Currently, Africa’s 54 nations comprise approximately 25% of the countries making up the United Nations. The interaction of regional and national governance is sacrosanct. Over the years, Africa has undergone periods of violent change, from precolonial to postcolonial, and modern-day leadership. Given that European cartographers drew the boundaries of many African nations, the ties between people and their leaders are often fraught with difficulties. Over the years, African governments have redrawn their boundaries to better reflect cultural, political, and social nuances.

Over time, the conflict-ridden areas throughout Africa have eased. Multiple peace initiatives have supplanted growing conflict, and fomented a new cultural consciousness that espouses growth and development over war and conflict. While conflict still exists across many parts of Africa, the overall climate has cooled significantly from the days of rebellion and genocide. War-torn zones still exist, and development in these areas is riddled with challenges, extreme poverty, and hopelessness.
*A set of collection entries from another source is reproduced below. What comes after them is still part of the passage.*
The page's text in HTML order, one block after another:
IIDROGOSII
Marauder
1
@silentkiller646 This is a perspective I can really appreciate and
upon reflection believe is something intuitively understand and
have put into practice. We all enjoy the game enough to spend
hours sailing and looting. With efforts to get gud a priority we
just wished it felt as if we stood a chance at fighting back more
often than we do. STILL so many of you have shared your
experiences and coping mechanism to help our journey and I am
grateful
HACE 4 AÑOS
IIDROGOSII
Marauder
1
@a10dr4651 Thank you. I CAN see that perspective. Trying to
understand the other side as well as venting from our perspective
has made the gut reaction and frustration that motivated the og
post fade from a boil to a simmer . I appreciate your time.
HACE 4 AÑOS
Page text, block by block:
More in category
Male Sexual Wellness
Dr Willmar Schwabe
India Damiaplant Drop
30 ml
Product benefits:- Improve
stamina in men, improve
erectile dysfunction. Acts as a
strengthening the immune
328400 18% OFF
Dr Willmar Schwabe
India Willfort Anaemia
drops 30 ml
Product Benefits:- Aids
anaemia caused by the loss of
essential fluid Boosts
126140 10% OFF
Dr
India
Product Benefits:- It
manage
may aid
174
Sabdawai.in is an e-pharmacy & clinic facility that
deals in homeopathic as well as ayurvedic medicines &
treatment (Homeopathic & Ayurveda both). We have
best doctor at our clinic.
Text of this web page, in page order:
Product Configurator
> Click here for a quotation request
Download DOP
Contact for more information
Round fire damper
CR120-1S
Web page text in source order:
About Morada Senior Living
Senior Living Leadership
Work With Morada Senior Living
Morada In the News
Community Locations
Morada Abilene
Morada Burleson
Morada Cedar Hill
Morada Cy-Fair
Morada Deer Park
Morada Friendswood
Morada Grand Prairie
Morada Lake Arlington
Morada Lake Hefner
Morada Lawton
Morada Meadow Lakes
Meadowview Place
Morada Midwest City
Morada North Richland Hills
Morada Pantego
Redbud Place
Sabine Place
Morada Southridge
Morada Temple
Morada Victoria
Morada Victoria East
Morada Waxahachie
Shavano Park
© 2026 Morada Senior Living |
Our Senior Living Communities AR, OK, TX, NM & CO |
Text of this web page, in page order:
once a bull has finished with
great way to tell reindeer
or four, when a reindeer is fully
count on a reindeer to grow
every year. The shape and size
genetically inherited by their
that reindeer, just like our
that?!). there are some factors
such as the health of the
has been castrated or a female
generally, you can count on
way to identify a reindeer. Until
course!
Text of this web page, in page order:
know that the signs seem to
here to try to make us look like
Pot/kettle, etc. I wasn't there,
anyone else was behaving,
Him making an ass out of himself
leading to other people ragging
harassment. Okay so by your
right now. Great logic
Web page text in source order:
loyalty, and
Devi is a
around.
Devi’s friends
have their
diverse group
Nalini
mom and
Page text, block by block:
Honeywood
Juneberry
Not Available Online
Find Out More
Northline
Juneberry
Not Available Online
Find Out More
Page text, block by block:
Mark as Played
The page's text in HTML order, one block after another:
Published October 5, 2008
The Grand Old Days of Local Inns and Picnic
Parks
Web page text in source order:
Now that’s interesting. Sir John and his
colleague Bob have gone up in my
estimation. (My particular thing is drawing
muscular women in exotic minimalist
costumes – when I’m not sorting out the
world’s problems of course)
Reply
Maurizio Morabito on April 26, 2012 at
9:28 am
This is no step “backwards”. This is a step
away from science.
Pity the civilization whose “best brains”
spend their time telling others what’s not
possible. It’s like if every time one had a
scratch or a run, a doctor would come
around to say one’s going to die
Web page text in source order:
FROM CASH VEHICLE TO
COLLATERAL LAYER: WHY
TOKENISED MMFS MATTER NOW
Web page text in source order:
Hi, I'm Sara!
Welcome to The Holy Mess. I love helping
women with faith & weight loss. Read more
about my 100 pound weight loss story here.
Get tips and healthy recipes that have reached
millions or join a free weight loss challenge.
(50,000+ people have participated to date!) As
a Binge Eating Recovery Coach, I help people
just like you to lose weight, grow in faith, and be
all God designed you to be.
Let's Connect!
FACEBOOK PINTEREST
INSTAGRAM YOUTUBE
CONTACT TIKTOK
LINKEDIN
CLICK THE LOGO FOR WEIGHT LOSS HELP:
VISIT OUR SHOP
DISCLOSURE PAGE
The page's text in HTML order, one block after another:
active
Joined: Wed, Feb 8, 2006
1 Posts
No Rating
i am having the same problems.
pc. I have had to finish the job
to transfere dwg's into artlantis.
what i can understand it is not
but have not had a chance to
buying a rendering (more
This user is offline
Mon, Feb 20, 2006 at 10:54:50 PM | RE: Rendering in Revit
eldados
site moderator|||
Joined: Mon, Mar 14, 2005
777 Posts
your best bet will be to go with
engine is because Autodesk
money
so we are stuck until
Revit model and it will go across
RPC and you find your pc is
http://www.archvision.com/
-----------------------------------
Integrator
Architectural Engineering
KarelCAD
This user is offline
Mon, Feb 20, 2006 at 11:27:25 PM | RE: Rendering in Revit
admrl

Conflict and governance are interlinked across Africa. Corruption is a widespread problem, particularly in the Central African Republic, Somalia, and South Sudan. Post-Cold War, major changes began to shape the political and social landscape across Africa. The liberalization of the USSR led to the development of civil society across Africa. Consider the Freedom House report from 1988 (17/50 countries were free or partly free) compared to the report from 2015 (31/54 countries were free or partly free).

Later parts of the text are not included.